The VC product is broken for 99% of founders and I want to fix it - inmygarage
http://www.sneakerheadvc.com/2011/07/05/vc-product-broken/

======
pedalpete
Though most entrepreneurs would have trouble faulting Phin's (I think that is
the authors name) feelings, I think it is up to the presenter to get the
listener (investor) interested.

Though we are looking for partners, we are selling our product. We are selling
ourselves. They are paying for a slice of the returns of what we are creating
and to be involved in an amazing business.

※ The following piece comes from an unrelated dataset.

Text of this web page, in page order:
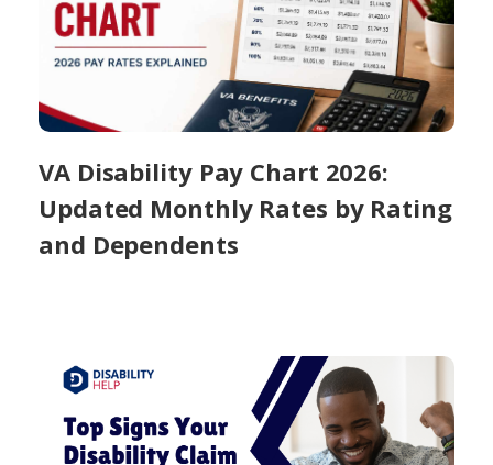
VA Disability Pay Chart 2026:
Updated Monthly Rates by Rating
and Dependents

Should a VC be on time? Of course, everybody should, but that isn't reality.
Should they give you 100% of their attention, sure, but the onus is on us to
give them a show and sell the idea.

I've had 3 investor meetings regarding two different businesses, and have
never had the issue of the (2 VCs one angel) being distracted or feigning
interest. I didn't raise funds either, so it wasn't that the businesses were
completely infallible, but I suspect it was presented in a way that I suspect
was intriguing enough that I had their full attention.

------
rdl
Every bad VC behavior I've seen to date has been from third or lower tier VCs
(either horrible zombie funds, or funds which are only coinvestors on deals).
(Luckily, I only took those meetings out of social obligation, not because I
was raising money at the time)

Top tier VCs and angels, at least from my experience so far, have been
incredibly professional and valuable.

If you don't have access to inside information on the VCs, I'd suggest trying
thefunded.com. One of the advantages of bringing in a top-tier angel (SV
Angel, a domain expert in your field, YC, etc.) is that they will help you
identify good investors for later rounds.